LOD, ISRAEL — Israel's top airport security official will make periodic reviews of anti-terrorist measures at Los Angeles International Airport under an agreement signed Friday during a visit here by Mayor Antonio Villaraigosa.
The pact, formalizing an arrangement begun nearly two years ago, will send the Israeli official, Nahum Liss, and two colleagues to Los Angeles for regular inspections as $1,000-per-day consultants. The officials work for the authority that operates Ben-Gurion International Airport.
Calling Ben-Gurion the world's safest airport, Villaraigosa said the agreement "is going to put us in a position to learn . . . to implement state-of-the-art technology and other measures to help us secure our airport."
Starting in the fall, Liss and his team will visit LAX about twice a year and provide additional consulting by e-mail, officials on both sides said. The team made a preliminary examination of LAX in October 2006.
The deal is part of an effort by city officials to upgrade security at LAX, which is considered the state's No. 1 terrorist target and has been singled out by the Al Qaeda network.
City Councilman Jack Weiss, who arranged the Israelis' 2006 visit, said the agreement is believed to be the first between a U.S. airport authority and a foreign government agency.
In the United States, federal authorities are responsible for security inside airport terminals.
But Gina Marie Lindsey, who signed the agreement as executive director of Los Angeles World Airports, said her agency wants to learn from Israel how to fortify the perimeter of LAX and how to incorporate anti-terrorist strategies into plans for expanding the Tom Bradley International Terminal.

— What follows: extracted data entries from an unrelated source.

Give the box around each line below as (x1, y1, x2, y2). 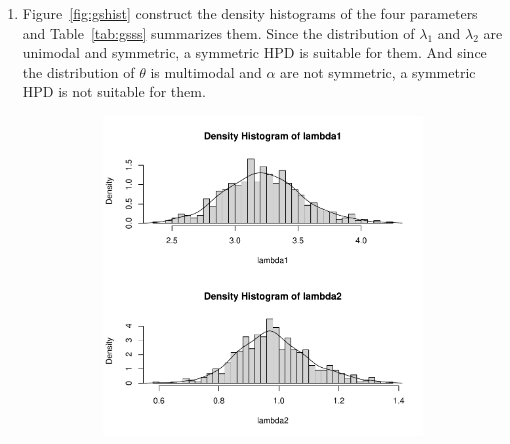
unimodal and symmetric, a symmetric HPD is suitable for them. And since (22, 42, 487, 63)
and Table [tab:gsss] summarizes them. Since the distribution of (22, 22, 415, 43)
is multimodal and (150, 61, 262, 82)
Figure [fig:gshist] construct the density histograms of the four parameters (22, 3, 478, 23)
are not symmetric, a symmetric (280, 61, 476, 82)
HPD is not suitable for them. (22, 81, 206, 102)

In particular, she said, she wants to learn to apply Israel's system of electronic scanning of automobile license plates to identify terrorist suspects as they approach the airport.
During a walking tour of Ben-Gurion's 4-year-old international terminal, Liss pointed out to Villaraigosa and a large Los Angeles delegation the security features of its design. Bollards protect the building from wayward vehicles and its tempered, shatter-resistant glass facade is reinforced by vertical cables about a foot apart.

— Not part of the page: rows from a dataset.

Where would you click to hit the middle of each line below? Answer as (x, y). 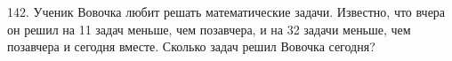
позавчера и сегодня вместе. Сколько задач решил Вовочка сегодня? (191, 46)
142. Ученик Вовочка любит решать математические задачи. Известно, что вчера (226, 11)
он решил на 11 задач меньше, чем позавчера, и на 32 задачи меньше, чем (209, 29)
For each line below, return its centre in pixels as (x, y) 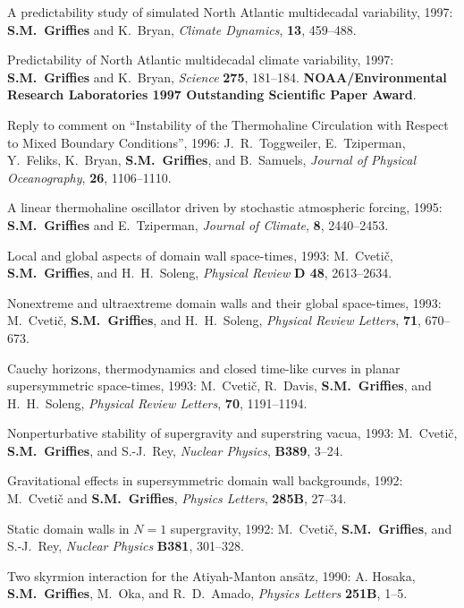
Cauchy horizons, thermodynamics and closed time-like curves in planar (204, 368)
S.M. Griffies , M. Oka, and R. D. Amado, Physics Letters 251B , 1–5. (207, 593)
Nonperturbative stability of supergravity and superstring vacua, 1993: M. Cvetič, (232, 433)
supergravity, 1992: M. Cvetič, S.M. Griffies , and (311, 528)
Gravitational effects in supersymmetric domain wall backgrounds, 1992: (205, 480)
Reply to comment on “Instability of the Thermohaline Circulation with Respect (228, 124)
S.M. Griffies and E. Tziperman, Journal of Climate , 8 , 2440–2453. (198, 224)
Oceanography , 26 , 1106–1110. (89, 177)

The terminal handles 55,000 passengers a day, about the same as the Bradley terminal.
"There's a recommendation they gave us," Villaraigosa said, pointing to one of the $2,000 trash cans placed along the curb outside the terminal. The cans, made of reinforced steel, serve as emergency receptacles for any explosives the police might find; from inside the can, the force of any blast would go only upward.

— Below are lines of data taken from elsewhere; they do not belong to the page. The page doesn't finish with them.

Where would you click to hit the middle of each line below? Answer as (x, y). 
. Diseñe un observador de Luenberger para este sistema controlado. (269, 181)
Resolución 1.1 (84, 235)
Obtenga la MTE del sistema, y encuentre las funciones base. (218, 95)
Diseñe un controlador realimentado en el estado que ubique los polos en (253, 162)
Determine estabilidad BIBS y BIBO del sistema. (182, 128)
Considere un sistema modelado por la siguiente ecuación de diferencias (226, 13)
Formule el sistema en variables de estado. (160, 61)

In 1973, when Ben-Gurion was called Lod Airport, three suicide attackers gunned down 26 passengers in the terminal. Three years later, a suitcase bomb killed a passenger and wounded five others.
A hush fell over the mayor's delegation as Zeev Sarig, the airport authority's managing director, told of witnessing those terrorist acts and of Israel's decades of work to make its airport security the gold standard.
"To have Israeli eyes on LAX on a constant basis, it's a huge deal," Weiss said.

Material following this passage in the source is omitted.